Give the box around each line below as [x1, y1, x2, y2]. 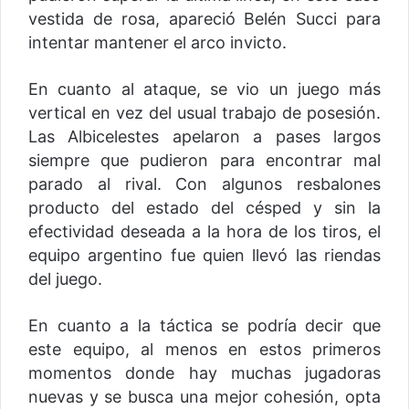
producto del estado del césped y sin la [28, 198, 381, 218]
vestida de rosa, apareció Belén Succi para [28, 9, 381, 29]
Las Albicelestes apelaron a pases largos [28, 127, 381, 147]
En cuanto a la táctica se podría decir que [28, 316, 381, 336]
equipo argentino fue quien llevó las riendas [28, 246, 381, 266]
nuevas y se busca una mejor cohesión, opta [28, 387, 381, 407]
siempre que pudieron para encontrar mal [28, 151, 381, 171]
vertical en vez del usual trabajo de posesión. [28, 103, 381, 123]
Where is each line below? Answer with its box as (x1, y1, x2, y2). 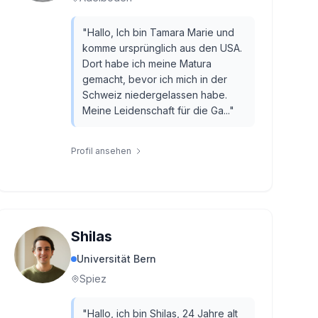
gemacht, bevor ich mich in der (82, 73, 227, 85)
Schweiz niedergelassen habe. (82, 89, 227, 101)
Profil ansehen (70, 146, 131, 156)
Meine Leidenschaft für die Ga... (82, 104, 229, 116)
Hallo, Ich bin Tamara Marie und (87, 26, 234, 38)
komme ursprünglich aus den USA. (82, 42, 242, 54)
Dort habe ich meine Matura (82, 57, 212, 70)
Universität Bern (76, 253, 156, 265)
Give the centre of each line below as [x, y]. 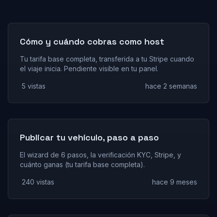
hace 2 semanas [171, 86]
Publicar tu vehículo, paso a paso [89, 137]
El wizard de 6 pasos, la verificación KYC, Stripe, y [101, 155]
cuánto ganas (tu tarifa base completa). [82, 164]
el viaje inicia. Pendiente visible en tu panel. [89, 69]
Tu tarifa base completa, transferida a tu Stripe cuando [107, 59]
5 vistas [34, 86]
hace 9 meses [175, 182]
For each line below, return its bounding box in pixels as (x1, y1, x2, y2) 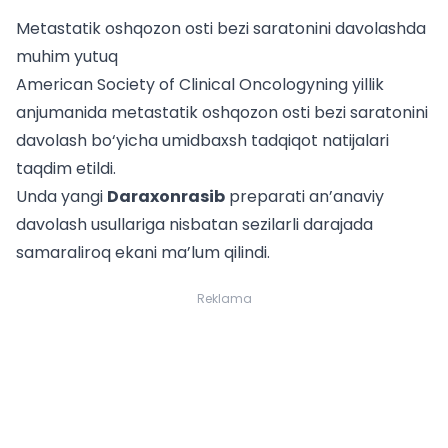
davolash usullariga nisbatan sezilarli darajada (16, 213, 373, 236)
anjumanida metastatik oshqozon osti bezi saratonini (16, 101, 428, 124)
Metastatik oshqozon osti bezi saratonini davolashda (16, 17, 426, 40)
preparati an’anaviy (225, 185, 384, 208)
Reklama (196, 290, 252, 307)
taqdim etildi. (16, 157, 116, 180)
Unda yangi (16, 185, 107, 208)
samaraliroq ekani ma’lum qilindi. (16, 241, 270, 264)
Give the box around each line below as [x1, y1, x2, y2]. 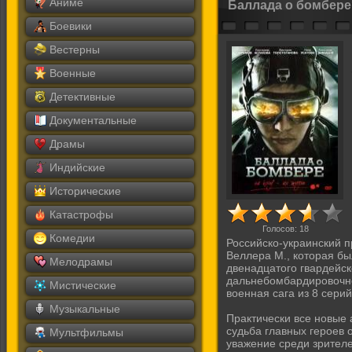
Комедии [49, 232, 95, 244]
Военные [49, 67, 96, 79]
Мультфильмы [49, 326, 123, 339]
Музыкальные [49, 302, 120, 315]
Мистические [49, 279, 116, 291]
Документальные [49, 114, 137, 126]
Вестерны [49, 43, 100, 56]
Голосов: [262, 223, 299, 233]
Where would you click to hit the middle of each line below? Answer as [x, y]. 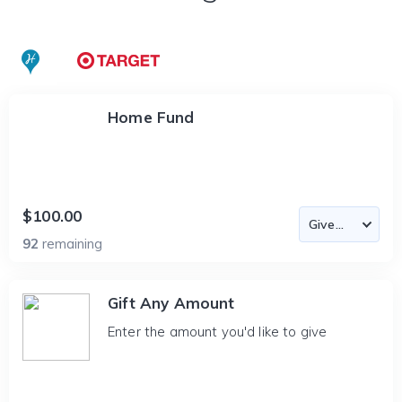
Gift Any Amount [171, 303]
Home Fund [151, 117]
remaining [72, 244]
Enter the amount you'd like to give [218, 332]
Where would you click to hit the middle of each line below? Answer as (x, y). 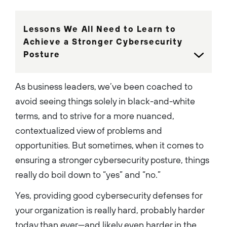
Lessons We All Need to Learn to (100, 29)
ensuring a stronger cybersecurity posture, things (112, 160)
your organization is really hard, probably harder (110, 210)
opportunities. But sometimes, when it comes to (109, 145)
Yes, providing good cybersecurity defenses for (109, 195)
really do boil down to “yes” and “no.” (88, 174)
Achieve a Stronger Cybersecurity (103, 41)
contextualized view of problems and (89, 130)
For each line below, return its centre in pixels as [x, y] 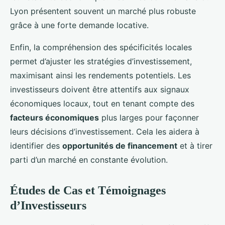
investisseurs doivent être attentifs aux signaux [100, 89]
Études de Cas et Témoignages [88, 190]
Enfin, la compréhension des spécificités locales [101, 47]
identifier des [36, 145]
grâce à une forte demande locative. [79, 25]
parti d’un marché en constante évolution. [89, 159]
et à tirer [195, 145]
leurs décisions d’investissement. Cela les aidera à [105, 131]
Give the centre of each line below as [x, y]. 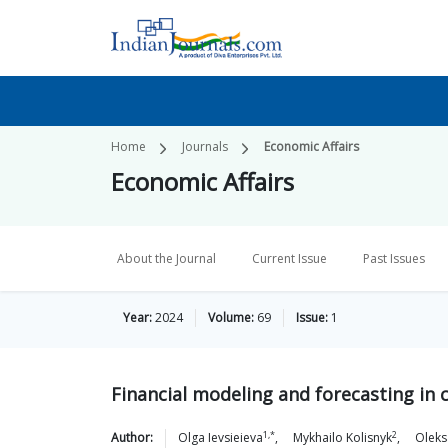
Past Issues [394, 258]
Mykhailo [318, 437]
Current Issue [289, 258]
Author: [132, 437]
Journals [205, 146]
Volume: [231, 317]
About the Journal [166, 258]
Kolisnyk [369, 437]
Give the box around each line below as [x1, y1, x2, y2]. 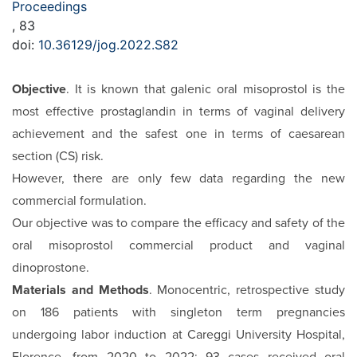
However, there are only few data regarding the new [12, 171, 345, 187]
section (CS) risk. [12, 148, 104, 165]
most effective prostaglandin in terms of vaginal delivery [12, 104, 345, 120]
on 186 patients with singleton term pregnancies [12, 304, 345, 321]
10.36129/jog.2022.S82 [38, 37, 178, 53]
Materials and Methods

* * *

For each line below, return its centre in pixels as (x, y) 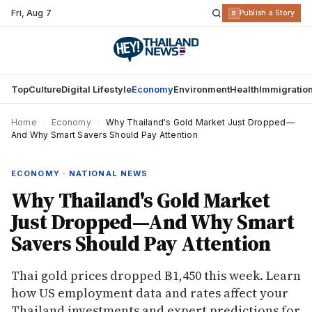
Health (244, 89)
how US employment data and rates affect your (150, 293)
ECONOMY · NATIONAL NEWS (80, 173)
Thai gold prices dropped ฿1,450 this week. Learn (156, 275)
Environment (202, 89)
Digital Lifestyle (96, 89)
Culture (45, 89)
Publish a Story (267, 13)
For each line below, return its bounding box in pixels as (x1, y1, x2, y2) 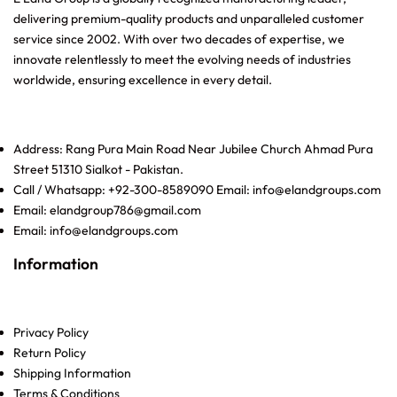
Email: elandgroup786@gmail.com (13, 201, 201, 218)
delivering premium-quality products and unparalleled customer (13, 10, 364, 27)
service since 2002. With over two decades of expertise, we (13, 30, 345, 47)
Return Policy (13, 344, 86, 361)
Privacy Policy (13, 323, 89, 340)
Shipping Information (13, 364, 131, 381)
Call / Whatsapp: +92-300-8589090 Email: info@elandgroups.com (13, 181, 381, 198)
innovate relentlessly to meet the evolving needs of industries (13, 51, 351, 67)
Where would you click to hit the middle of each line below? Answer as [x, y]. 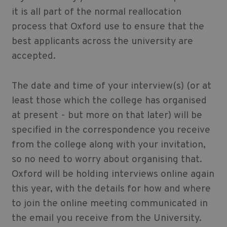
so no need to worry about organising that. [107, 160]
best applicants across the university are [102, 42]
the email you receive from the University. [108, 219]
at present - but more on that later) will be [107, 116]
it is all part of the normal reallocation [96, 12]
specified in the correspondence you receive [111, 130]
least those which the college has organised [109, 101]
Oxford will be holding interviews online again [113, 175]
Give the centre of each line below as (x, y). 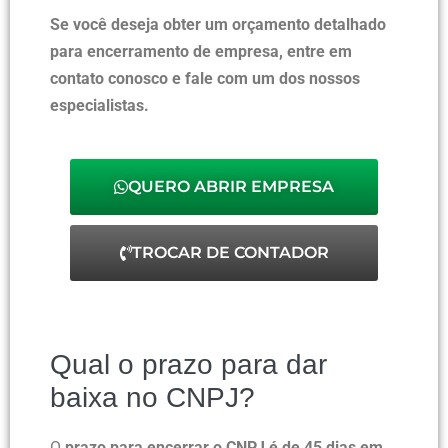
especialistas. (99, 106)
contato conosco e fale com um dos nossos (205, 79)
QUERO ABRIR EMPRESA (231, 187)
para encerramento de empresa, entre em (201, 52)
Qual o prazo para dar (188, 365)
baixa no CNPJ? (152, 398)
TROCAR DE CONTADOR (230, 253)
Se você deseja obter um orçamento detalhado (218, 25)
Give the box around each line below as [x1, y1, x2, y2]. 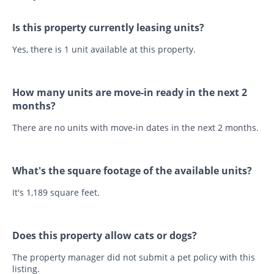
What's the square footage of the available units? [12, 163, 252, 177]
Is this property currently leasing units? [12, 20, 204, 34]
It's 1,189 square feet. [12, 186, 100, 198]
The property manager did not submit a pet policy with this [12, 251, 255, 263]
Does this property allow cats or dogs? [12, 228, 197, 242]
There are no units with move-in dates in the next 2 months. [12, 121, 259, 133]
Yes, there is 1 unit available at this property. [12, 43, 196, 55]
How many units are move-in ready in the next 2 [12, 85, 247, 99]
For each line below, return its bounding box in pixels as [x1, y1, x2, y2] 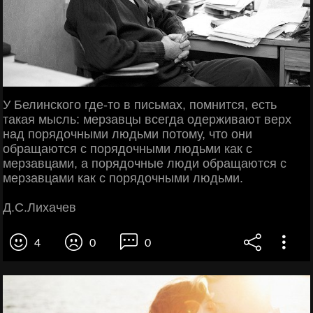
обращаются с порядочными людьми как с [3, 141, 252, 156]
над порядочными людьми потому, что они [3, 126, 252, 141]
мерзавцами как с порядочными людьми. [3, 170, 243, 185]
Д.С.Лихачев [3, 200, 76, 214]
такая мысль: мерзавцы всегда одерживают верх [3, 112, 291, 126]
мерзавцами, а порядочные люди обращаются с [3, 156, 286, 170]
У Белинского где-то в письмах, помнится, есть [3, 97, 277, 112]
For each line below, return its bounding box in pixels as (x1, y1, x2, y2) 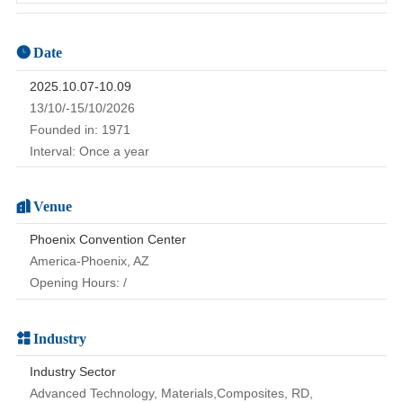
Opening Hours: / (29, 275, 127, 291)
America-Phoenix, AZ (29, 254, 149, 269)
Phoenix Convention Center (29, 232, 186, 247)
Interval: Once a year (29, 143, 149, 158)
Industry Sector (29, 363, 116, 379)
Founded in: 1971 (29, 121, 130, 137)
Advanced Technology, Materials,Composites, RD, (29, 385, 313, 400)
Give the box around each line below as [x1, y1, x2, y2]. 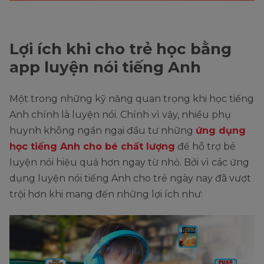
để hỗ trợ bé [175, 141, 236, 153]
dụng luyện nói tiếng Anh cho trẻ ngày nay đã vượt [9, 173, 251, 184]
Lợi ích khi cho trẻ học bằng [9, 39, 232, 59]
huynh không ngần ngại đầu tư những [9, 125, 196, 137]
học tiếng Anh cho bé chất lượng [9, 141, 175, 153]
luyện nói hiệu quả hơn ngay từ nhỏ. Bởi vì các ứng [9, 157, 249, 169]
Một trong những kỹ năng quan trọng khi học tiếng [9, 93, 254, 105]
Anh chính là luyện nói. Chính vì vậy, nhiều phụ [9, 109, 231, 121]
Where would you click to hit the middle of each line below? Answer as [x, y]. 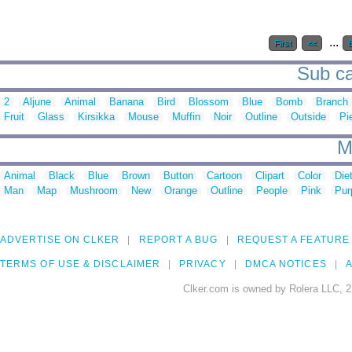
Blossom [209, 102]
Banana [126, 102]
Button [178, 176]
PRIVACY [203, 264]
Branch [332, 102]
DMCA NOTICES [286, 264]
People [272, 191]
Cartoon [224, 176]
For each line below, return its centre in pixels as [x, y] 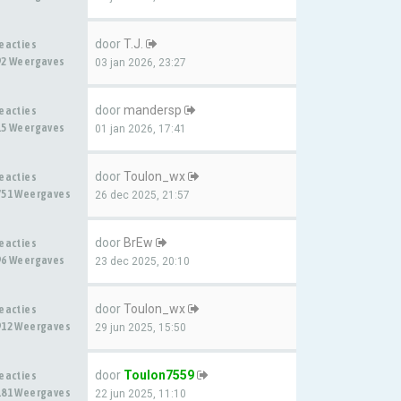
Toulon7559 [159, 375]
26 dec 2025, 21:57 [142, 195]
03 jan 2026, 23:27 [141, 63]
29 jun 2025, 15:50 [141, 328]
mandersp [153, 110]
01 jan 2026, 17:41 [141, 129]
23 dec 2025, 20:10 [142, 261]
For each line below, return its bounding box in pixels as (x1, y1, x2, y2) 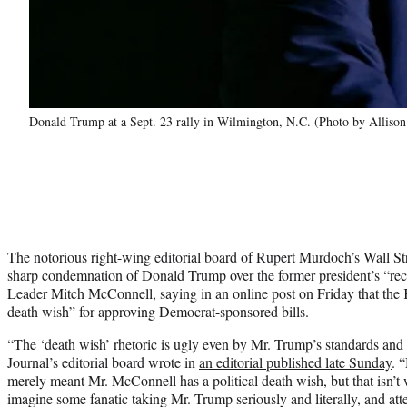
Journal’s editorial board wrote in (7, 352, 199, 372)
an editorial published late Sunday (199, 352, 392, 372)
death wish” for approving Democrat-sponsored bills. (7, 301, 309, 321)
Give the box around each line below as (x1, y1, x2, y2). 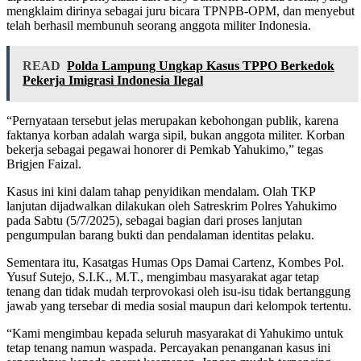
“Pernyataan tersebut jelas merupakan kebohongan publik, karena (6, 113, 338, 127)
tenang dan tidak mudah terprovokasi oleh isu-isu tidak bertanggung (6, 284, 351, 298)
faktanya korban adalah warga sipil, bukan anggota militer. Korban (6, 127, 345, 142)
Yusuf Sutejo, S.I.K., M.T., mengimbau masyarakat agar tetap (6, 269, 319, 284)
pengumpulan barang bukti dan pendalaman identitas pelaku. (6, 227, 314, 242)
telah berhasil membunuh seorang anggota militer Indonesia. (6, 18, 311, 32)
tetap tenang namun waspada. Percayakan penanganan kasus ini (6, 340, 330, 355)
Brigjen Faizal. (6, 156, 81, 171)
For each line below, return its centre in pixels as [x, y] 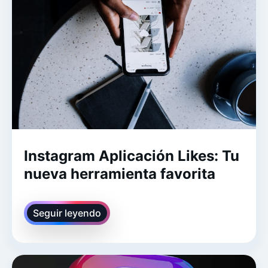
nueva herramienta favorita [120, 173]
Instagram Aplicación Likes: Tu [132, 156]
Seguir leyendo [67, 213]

Work required: Wherever the string "your" appears in the entries, copy that line.

Answer for this exercise:
your organization is really hard, probably harder (110, 210)
how US employment data and rates affect your (150, 293)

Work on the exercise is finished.